**Work instruction:**
Once the line containing "Diavolo with Sausage and" is reached, copy it and every line after it exactly, to the end of the material, without pictures.

**Dataset excerpts:**
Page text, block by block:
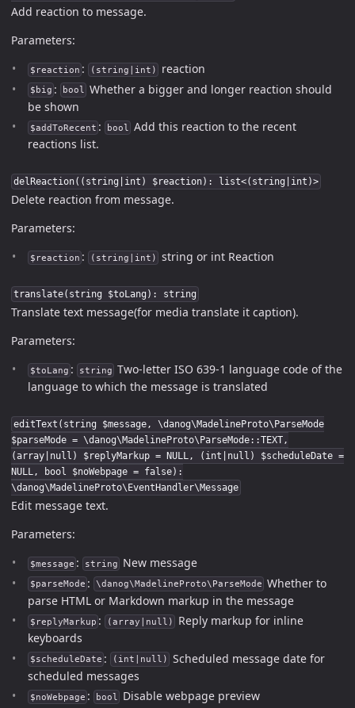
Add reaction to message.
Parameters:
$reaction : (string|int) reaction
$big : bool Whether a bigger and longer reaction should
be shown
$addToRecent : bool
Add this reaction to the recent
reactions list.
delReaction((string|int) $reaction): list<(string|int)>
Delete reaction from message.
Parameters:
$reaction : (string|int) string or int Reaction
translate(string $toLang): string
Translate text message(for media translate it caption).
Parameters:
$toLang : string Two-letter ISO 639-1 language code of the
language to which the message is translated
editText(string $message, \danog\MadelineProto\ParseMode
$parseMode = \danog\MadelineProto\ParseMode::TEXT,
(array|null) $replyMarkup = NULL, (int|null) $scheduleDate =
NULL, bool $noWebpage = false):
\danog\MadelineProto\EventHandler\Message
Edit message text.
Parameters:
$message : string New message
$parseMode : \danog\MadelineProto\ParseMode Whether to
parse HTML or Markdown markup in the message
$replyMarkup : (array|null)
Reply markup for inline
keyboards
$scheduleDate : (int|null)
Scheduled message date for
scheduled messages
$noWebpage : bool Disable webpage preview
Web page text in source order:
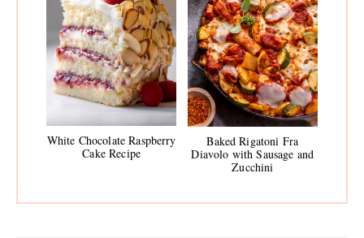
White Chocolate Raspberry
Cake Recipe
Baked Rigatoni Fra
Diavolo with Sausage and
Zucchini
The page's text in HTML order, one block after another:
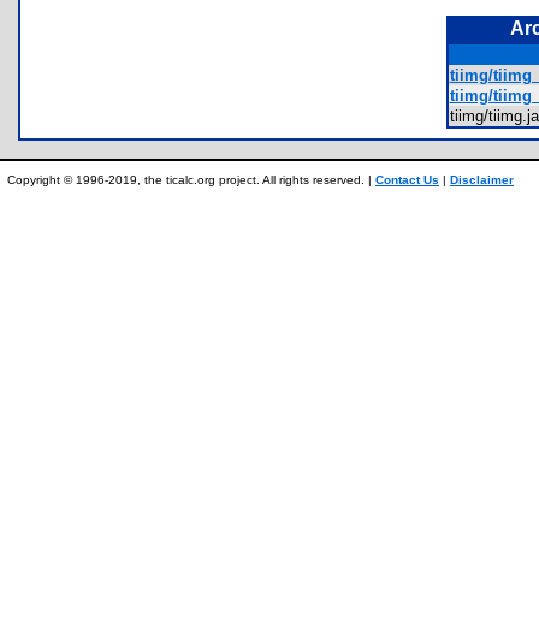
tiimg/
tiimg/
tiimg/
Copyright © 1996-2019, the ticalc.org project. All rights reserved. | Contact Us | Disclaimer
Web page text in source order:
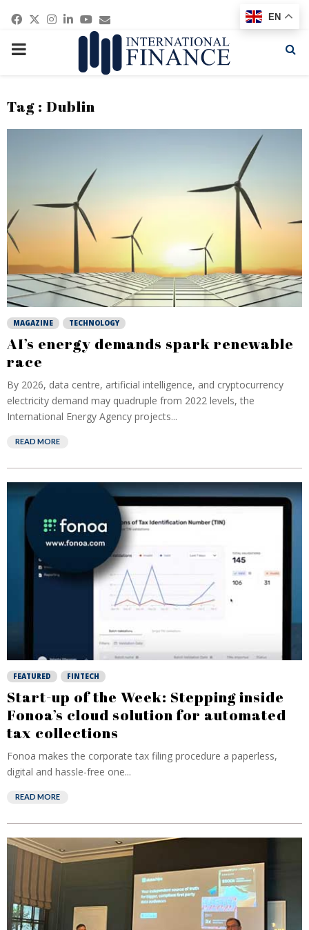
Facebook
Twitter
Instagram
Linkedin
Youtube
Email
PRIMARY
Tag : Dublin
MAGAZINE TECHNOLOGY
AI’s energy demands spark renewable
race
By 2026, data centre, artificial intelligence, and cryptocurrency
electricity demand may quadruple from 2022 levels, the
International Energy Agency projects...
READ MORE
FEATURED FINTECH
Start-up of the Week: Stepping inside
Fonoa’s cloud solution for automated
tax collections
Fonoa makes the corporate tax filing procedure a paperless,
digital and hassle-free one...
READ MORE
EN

**Response area:**
Diavolo with Sausage and
Zucchini
The page's text in HTML order, one block after another:
tiimg/
tiimg/
tiimg/
Copyright © 1996-2019, the ticalc.org project. All rights reserved. | Contact Us | Disclaimer
Web page text in source order:
Facebook
Twitter
Instagram
Linkedin
Youtube
Email
PRIMARY
Tag : Dublin
MAGAZINE TECHNOLOGY
AI’s energy demands spark renewable
race
By 2026, data centre, artificial intelligence, and cryptocurrency
electricity demand may quadruple from 2022 levels, the
International Energy Agency projects...
READ MORE
FEATURED FINTECH
Start-up of the Week: Stepping inside
Fonoa’s cloud solution for automated
tax collections
Fonoa makes the corporate tax filing procedure a paperless,
digital and hassle-free one...
READ MORE
EN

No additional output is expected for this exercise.